I and so many other WIC members that I know are more than happy to help a fellow consultant brainstorm ideas on how to improve and promote their business. Our archives are full of members and affiliates openly sharing consulting best practices. And I know that I recommend other writers for projects and other writers recommend me. It feels good to help. And I firmly believe what goes around comes around — and I’d rather see the good karma coming and going vs. bad.   

It’s Not About Going Alone. It’s About Going Together.

In her post, Morra wrote, “This week, in the midst of frenzied online organizing to promote gender equality in health care, I had a family crisis. And when I had to bow out of the action, Jodi Jacobson wrote, ‘Don’t apologize for anything…that’s what a movement is for….”

Consulting can be a solitary business. Social media communities make it less so. But even before the advent of Facebook, Twitter, LinkedIn…I didn’t feel alone, because I was part of WIC — a pre-social-media community. The people I’ve come to know at WIC are my colleagues. And that group continues to grow as I continue to meet more people from the WIC Community. I’m continually amazed at the organization’s ability to attract sharp, savvy individuals who are so open and willing to share.

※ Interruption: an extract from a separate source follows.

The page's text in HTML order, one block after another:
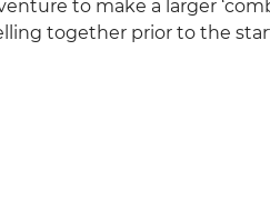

I don’t promote WIC and tout its benefits because I’m going to be president. Rather, I accepted the president role because I believe so strongly in WIC and want to help ensure its continued success.' About Avery Horzewski

Principal of AVE Consulting, Avery is a marketing and customer communications consultant, and serves on WIC's board of directors as president. As a consultant, she works with companies of all sizes to develop compelling, persuasive, and effective customer-centric marketing and communication strategies that encompass everything from websites to social media to print collateral. Avery assumed the role of WIC president in January 2010, after overseeing the organization’s marketing, PR, social media, and website initiatives for three years.


  1. Thank you for your post Avery- and I totally think you have a movement here, and a strong community. I too am a consultant and I would be lonely without my online tribe!


  2. Thank you Morra! I like to think of WIC as a movement for helping promote women in business and a collaborative approach to doing business. So it’s nice to hear you say that! I look forward to reading more of your posts! A 🙂

  3.' Elaine Starling says

    Thanks for your well written article! You did a great job at outlining all the things I love most about WIC. Women really do transform the world when they unite to help each other.

    I heard an alarming statistic recently that I’m trying to validate. Supposedly approximately 67% of the glass ceiling is caused by women holding women back. It’s really about poor communication and a lack of focus on a common goal.

    I look at WIC and I see how organizations are supposed to work, thanks to great volunteers like you! We need to spread our best practices to other women’s groups and companies so this trend of mutual support, growth and engagement continues to grow.

  4. Thanks Elaine! As one of the founding members and last year’s Spirt of WIC award, your words mean a lot to me!

    That is an alarming statistic! I’ve not heard it myself. Please let me know what you find out. I’m very curious–and am holding out hope that it’s not true.

    As for sharing our best practices–I’m hoping that our various social media outlets will help us do that; and I’m hoping that others will share there’s with us.